Keywords: Disability, Inclusion, Equity, Health emergencies, COVID-19, Preparedness, Recovery, Health systems strengthening
Background
The Sustainable Development Goals set forth global commitments to achieve universal health coverage. Health systems strengthening is seen as a central vehicle for progressing universal health coverage, with equity and inclusion recognized as “intermediary objectives” in most national health policies, plans and strategies [1]. Essential health service coverage and public health interventions improve the overall health status of affected populations, contributing to the prevention of outbreaks, mitigating risks and building community resilience to such hazards [2]. The COVID-19 pandemic, however, has laid bare the gaps in health systems strengthening efforts, and in turn preparedness for and resilience to health emergencies.
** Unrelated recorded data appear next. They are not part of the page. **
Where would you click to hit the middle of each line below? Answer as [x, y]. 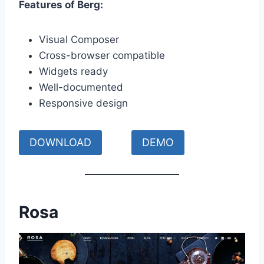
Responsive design [83, 103]
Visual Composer [79, 39]
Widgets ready [73, 71]
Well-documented [81, 87]
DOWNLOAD [60, 142]
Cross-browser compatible [102, 55]
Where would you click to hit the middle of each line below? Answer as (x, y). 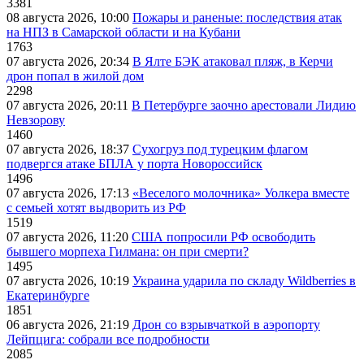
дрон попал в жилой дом (75, 76)
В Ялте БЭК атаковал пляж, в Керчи (233, 62)
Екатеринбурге (48, 296)
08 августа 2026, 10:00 (69, 18)
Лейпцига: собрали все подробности (108, 340)
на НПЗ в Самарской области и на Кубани (123, 32)
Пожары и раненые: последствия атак (237, 18)
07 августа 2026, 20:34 (69, 62)
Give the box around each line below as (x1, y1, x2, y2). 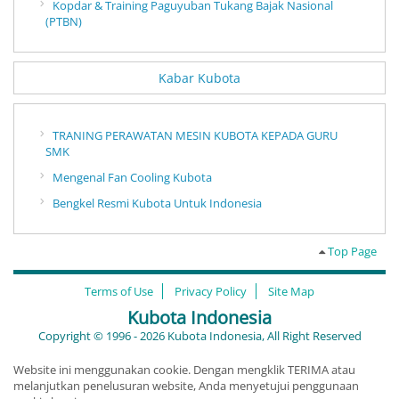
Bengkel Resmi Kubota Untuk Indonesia (53, 194, 262, 211)
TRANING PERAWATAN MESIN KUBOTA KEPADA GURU (53, 126, 338, 143)
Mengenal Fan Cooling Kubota (53, 168, 212, 185)
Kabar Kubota (159, 69, 240, 86)
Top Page (325, 242, 377, 259)
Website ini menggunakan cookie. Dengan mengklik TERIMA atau (13, 361, 355, 378)
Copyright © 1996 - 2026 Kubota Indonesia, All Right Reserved (37, 327, 362, 344)
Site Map (268, 282, 314, 299)

The 2021 Sustainable Development Goals Report documents how progress towards health goals has been derailed, with 90% of countries reporting ongoing disruptions to essential health services and exacerbation of health inequalities [3]. There is also a growing body of evidence to demonstrate that COVID-19 disproportionately affects marginalized groups who face intersecting forms of discrimination based on age, gender, disability, ethnicity, or race, among other factors [4]. As such, inclusive health systems strengthening is a prerequisite for inclusive health emergency preparedness and response plans that reach everyone.
Disability is part of being human. Everybody is likely to experience difficulties in functioning at some point in their lives, particularly when growing older. According to the International Classification of Functioning, Disability and Health (ICF), disability is an umbrella term which describes how health conditions and impairments, in combination with a range of environmental and personal factors, can restrict the participation and activities of an individual in their community [5]. The Convention on the Rights of Persons with Disabilities (CRPD) further describes persons with disabilities as “those who have long-term physical, mental, intellectual or sensory impairments which in interaction with various barriers may hinder their full and effective participation in society on an equal basis with others” [6].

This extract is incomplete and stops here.